La Commune « marouflée » dans Paris : d’Ernest Pignon-Ernest à Raspouteam (1971, 2011)
le par Audrey Olivetti
Se réapproprier la mémoire et la ville
Le street art est un art de la déambulation, de la découverte, de la déviation. Il appelle. Il interpelle. Il provoque. Il extirpe le passant de l’espace codifié et normé que certains veulent faire de la rue. Il fait front à la violence de ces artères transformées en énièmes vitrines pour potentiels consommateurs. Il s’immisce dans les failles qui lézardent les murs et appelle à renverser le regard prisonnier de la quotidiannité. Pour ceux qui le font et ceux qui le reçoivent, il crée un attachement particulier à la ville. C’est avec cette idée-là que je cherche à conclure cet entretien. Qu’ils soient ou non parisiens, quel rapport ont ces artistes avec Paris ?
Ernest Pignon-Ernest répond en évoquant son travail sur Desnos et son appréhension de la capitale à travers les poètes. Mais, en 1971, habitant alors à Nice, il ne connaissait rien de Paris, à peine pouvait-il situer le Père Lachaise. Ce sont donc les fantômes de la Commune qui l’ont guidé à la découverte de la ville. C’est cette recherche de l’invisible dissimulé dans les murs qui le conduit et cette démarche se retrouvera dans le reste de son œuvre, notamment celle qu’il a réalisée à Naples, à Alger ou à Soweto.

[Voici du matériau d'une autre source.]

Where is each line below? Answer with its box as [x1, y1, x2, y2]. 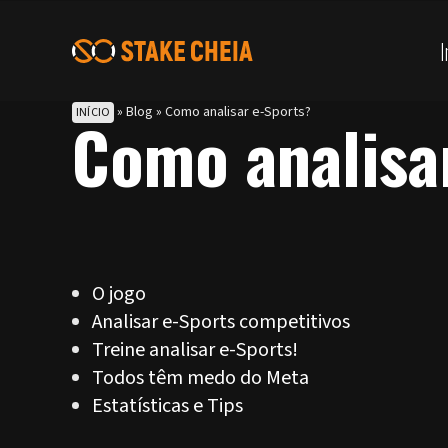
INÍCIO [76, 104, 111, 121]
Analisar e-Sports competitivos [92, 308, 350, 336]
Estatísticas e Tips [92, 392, 243, 420]
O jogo [92, 280, 146, 308]
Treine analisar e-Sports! [92, 336, 298, 364]
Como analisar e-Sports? [165, 102, 312, 122]
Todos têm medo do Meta [92, 364, 309, 392]

Je travaille sur des villes, elles sont mon vrai matériau ; je m’en saisis pour leurs formes, pour leurs couleurs, mais aussi pour ce qui ne se voit pas, leur passé, les souvenirs qui les hantent.E. Pignon-Ernest, cité dans la Préface de Paul Veyne dans Élisabeth Couturier, Ernest Pignon-Ernest, Hersher, Paris, 1991, p. 8
Pour les membres de Raspouteam, parisiens d’origine, il s’agit peut-être plus d’une réappropriation. Et pourtant, le travail de recherche historique les a amenés à ré-appréhender l’espace de la capitale et à découvrir des lieux jusque-là inconnus. En cela, leur démarche se rapproche de celle de leur aîné. Par ailleurs, nous rappelle Matéo, Raspouteam s’inscrit dans une pratique, celle du graff, et en ce sens, peu importe la ville finalement. L’idée plus générale intrinsèque à cet art est de « réinvestir les lieux du quotidien » en leur redonnant « un sens dans le temps, un sens politique [...] un sens qui [leur] correspond ». Ainsi, comme d’autres moments de l’histoire de Paris, ville chargée d’un grand passé de luttes sociales et politiques, la Commune se fait porte d’entrée pour « se réapproprier » des lieux de vie dans une volonté de faire résonner les murs dans le temps présent et de s’opposer à la représentation qui domine les imaginaires, en l’occurrence celle de Paris « Ville lumière », ainsi qu’à la réalité dont provient cette représentation. Les palais et les beaux quartiers sont généralement le fait des vainqueurs. Se dessine alors dans ce projet une possibilité de contrer la gentrification que subit une partie de la population : pour résister à la dépossession des lieux dont elle est la cible, faire resurgir du passé la mémoire des luttes qui sont nées dans ces lieux peut permettre aux habitants du temps présent d’y puiser la force de se battre.
Ainsi se joue véritablement la dialectique du visible et de l’invisible des lieux, dialectique qui rejoint celle de la mémoire. C’est là où apparaît la dimension politique de cette pratique artistique, qui ne peut se comprendre que si elle est située dans l’espace public, terrain de lutte politique par excellence.